Output every record below exactly.
====== SUPPLIED INFORMATION ======
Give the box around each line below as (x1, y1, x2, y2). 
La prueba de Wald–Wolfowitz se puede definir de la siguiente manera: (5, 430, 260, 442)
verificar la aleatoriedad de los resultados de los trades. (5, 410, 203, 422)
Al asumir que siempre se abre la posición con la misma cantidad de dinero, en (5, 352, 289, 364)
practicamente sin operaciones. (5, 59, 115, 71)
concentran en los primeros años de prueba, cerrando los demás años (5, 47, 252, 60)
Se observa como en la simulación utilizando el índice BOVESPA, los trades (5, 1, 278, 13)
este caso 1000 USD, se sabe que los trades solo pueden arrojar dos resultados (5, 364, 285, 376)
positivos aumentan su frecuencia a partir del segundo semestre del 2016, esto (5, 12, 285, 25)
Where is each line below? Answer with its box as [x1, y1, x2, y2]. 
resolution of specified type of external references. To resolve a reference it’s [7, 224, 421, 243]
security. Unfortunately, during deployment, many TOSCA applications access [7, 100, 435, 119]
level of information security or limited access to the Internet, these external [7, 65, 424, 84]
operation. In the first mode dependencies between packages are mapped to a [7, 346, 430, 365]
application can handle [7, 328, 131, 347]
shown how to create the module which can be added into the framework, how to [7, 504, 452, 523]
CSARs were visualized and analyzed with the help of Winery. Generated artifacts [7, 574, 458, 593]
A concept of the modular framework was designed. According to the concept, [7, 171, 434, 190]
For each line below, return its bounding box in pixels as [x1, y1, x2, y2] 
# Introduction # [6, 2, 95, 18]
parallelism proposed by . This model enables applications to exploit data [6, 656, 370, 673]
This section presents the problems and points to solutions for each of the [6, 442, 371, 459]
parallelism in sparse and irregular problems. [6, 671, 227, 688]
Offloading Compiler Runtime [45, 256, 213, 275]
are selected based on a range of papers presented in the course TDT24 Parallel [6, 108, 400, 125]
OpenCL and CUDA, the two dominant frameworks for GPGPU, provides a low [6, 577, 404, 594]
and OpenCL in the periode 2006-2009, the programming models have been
======
SOLUTION FOR THIS PROBLEM –
Give the box around each line below as (x1, y1, x2, y2). 
La prueba de Wald–Wolfowitz se puede definir de la siguiente manera: (5, 430, 260, 442)
verificar la aleatoriedad de los resultados de los trades. (5, 410, 203, 422)
Al asumir que siempre se abre la posición con la misma cantidad de dinero, en (5, 352, 289, 364)
practicamente sin operaciones. (5, 59, 115, 71)
concentran en los primeros años de prueba, cerrando los demás años (5, 47, 252, 60)
Se observa como en la simulación utilizando el índice BOVESPA, los trades (5, 1, 278, 13)
este caso 1000 USD, se sabe que los trades solo pueden arrojar dos resultados (5, 364, 285, 376)
positivos aumentan su frecuencia a partir del segundo semestre del 2016, esto (5, 12, 285, 25)
Where is each line below? Answer with its box as [x1, y1, x2, y2]. 
resolution of specified type of external references. To resolve a reference it’s [7, 224, 421, 243]
security. Unfortunately, during deployment, many TOSCA applications access [7, 100, 435, 119]
level of information security or limited access to the Internet, these external [7, 65, 424, 84]
operation. In the first mode dependencies between packages are mapped to a [7, 346, 430, 365]
application can handle [7, 328, 131, 347]
shown how to create the module which can be added into the framework, how to [7, 504, 452, 523]
CSARs were visualized and analyzed with the help of Winery. Generated artifacts [7, 574, 458, 593]
A concept of the modular framework was designed. According to the concept, [7, 171, 434, 190]
For each line below, return its bounding box in pixels as [x1, y1, x2, y2] 
# Introduction # [6, 2, 95, 18]
parallelism proposed by . This model enables applications to exploit data [6, 656, 370, 673]
This section presents the problems and points to solutions for each of the [6, 442, 371, 459]
parallelism in sparse and irregular problems. [6, 671, 227, 688]
Offloading Compiler Runtime [45, 256, 213, 275]
are selected based on a range of papers presented in the course TDT24 Parallel [6, 108, 400, 125]
OpenCL and CUDA, the two dominant frameworks for GPGPU, provides a low [6, 577, 404, 594]
and OpenCL in the periode 2006-2009, the programming models have been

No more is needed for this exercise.